Problem statement:
Line by line, set down all the data below exactly, omitting any picture.

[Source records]
++++
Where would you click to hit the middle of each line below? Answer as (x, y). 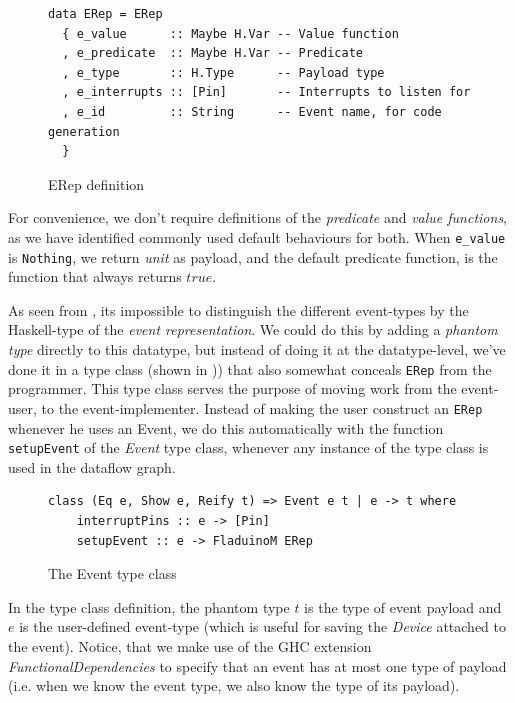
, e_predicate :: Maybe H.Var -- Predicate (212, 53)
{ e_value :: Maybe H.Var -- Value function (230, 33)
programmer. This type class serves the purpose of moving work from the (232, 388)
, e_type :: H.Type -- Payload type (223, 72)
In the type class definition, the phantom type (149, 606)
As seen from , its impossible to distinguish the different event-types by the (238, 309)
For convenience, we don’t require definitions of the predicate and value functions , (258, 217)
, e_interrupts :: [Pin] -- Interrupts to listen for (266, 92)
++++
Answer to this problem:
Where would you click to hit the middle of each line below? Answer as (x, y). 
, e_predicate :: Maybe H.Var -- Predicate (212, 53)
{ e_value :: Maybe H.Var -- Value function (230, 33)
programmer. This type class serves the purpose of moving work from the (232, 388)
, e_type :: H.Type -- Payload type (223, 72)
In the type class definition, the phantom type (149, 606)
As seen from , its impossible to distinguish the different event-types by the (238, 309)
For convenience, we don’t require definitions of the predicate and value functions , (258, 217)
, e_interrupts :: [Pin] -- Interrupts to listen for (266, 92)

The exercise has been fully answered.